Output every entry exactly as written, but omit the pictures.

── Available records ──

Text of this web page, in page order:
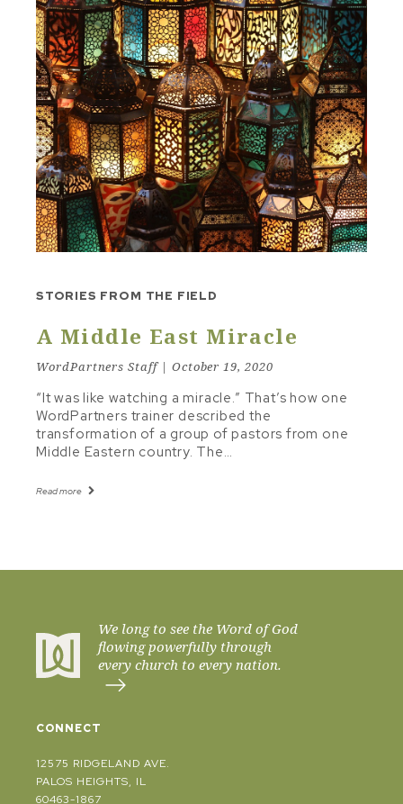
STORIES FROM THE FIELD
A Middle East Miracle
WordPartners Staff | October 19, 2020
“It was like watching a miracle.” That’s how one
WordPartners trainer described the
transformation of a group of pastors from one
Middle Eastern country. The…
Read more
We long to see the Word of God
flowing powerfully through
every church to every nation.
CONNECT
12575 RIDGELAND AVE.
PALOS HEIGHTS, IL
60463-1867
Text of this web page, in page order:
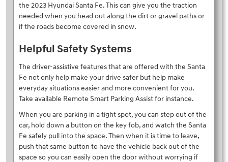
the 2023 Hyundai Santa Fe. This can give you the traction
needed when you head out along the dirt or gravel paths or
if the roads become covered in snow.
Helpful Safety Systems
The driver-assistive features that are offered with the Santa
Fe not only help make your drive safer but help make
everyday situations easier and more convenient for you.
Take available Remote Smart Parking Assist for instance.
When you are parking in a tight spot, you can step out of the
car, hold down a button on the key fob, and watch the Santa
Fe safely pull into the space. Then when it is time to leave,
push that same button to have the vehicle back out of the
space so you can easily open the door without worrying if
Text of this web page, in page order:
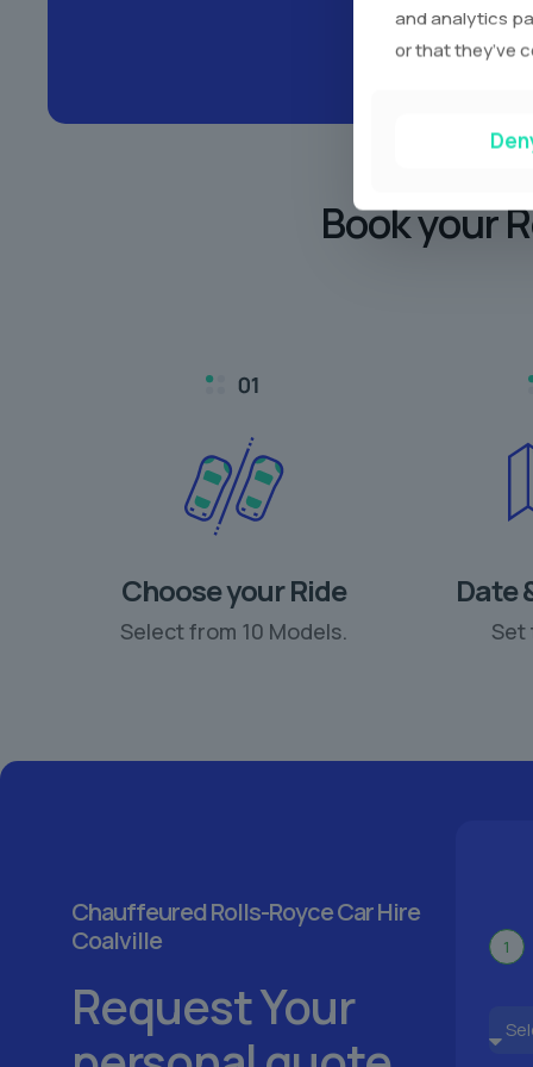
Book your
Choose your Ride
Select from 10 Models.
Date
Set
Chauffeured Rolls-Royce Car Hire
Coalville
Request Your
1
and analytics
or that they’ve
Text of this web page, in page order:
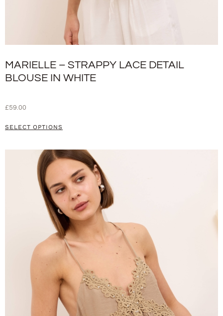
MARIELLE – STRAPPY LACE DETAIL
BLOUSE IN WHITE
£59.00
SELECT OPTIONS
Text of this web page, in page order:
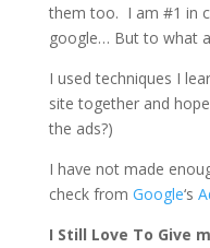
them too. I am #1 in
google… But to what
I used techniques I
site together and
the ads?)
I have not made
check from Google‘s
I Still Love To Give
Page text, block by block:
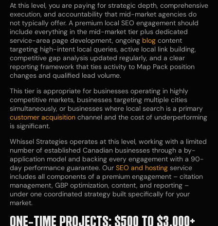
At this level, you are paying for strategic depth, comprehensive
execution, and accountability that mid-market agencies do
not typically offer. A premium local SEO engagement should
include everything in the mid-market tier plus dedicated
service-area page development, ongoing blog content
targeting high-intent local queries, active local link building,
competitive gap analysis updated regularly, and a clear
reporting framework that ties activity to Map Pack position
changes and qualified lead volume.
This tier is appropriate for businesses operating in highly
competitive markets, businesses targeting multiple cities
simultaneously, or businesses where local search is a primary
customer acquisition channel and the cost of underperforming
is significant.
Whissel Strategies operates at this level, working with a limited
number of established Canadian businesses through a by-
application model and backing every engagement with a 90-
day performance guarantee. Our SEO and hosting service
includes all components of a premium engagement – citation
management, GBP optimization, content, and reporting –
under one coordinated strategy built specifically for your
market.
ONE-TIME PROJECTS: $500 TO $3,000+
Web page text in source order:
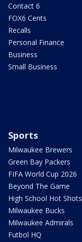
Contact 6
FOX6 Cents
Recalls
Personal Finance
Business
Small Business
Sports
Milwaukee Brewers
Green Bay Packers
FIFA World Cup 2026
Beyond The Game
High School Hot Shots
Milwaukee Bucks
Milwaukee Admirals
Futbol HQ
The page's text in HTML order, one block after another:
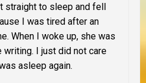
straight to sleep and fell
I was tired after an
When I woke up, she was
I just did not care
asleep again.

───

▶ _Answer to this exercise_:
Text of this web page, in page order:
STORIES FROM THE FIELD
A Middle East Miracle
WordPartners Staff | October 19, 2020
“It was like watching a miracle.” That’s how one
WordPartners trainer described the
transformation of a group of pastors from one
Middle Eastern country. The…
Read more
We long to see the Word of God
flowing powerfully through
every church to every nation.
CONNECT
12575 RIDGELAND AVE.
PALOS HEIGHTS, IL
60463-1867
Text of this web page, in page order:
the 2023 Hyundai Santa Fe. This can give you the traction
needed when you head out along the dirt or gravel paths or
if the roads become covered in snow.
Helpful Safety Systems
The driver-assistive features that are offered with the Santa
Fe not only help make your drive safer but help make
everyday situations easier and more convenient for you.
Take available Remote Smart Parking Assist for instance.
When you are parking in a tight spot, you can step out of the
car, hold down a button on the key fob, and watch the Santa
Fe safely pull into the space. Then when it is time to leave,
push that same button to have the vehicle back out of the
space so you can easily open the door without worrying if
Text of this web page, in page order:
Book your
Choose your Ride
Select from 10 Models.
Date
Set
Chauffeured Rolls-Royce Car Hire
Coalville
Request Your
1
and analytics
or that they’ve
Text of this web page, in page order:
MARIELLE – STRAPPY LACE DETAIL
BLOUSE IN WHITE
£59.00
SELECT OPTIONS
Text of this web page, in page order:
them too. I am #1 in
google… But to what
I used techniques I
site together and
the ads?)
I have not made
check from Google‘s
I Still Love To Give
Page text, block by block:
At this level, you are paying for strategic depth, comprehensive
execution, and accountability that mid-market agencies do
not typically offer. A premium local SEO engagement should
include everything in the mid-market tier plus dedicated
service-area page development, ongoing blog content
targeting high-intent local queries, active local link building,
competitive gap analysis updated regularly, and a clear
reporting framework that ties activity to Map Pack position
changes and qualified lead volume.
This tier is appropriate for businesses operating in highly
competitive markets, businesses targeting multiple cities
simultaneously, or businesses where local search is a primary
customer acquisition channel and the cost of underperforming
is significant.
Whissel Strategies operates at this level, working with a limited
number of established Canadian businesses through a by-
application model and backing every engagement with a 90-
day performance guarantee. Our SEO and hosting service
includes all components of a premium engagement – citation
management, GBP optimization, content, and reporting –
under one coordinated strategy built specifically for your
market.
ONE-TIME PROJECTS: $500 TO $3,000+
Web page text in source order:
Contact 6
FOX6 Cents
Recalls
Personal Finance
Business
Small Business
Sports
Milwaukee Brewers
Green Bay Packers
FIFA World Cup 2026
Beyond The Game
High School Hot Shots
Milwaukee Bucks
Milwaukee Admirals
Futbol HQ
The page's text in HTML order, one block after another:
straight to sleep and fell
I was tired after an
When I woke up, she was
I just did not care
asleep again.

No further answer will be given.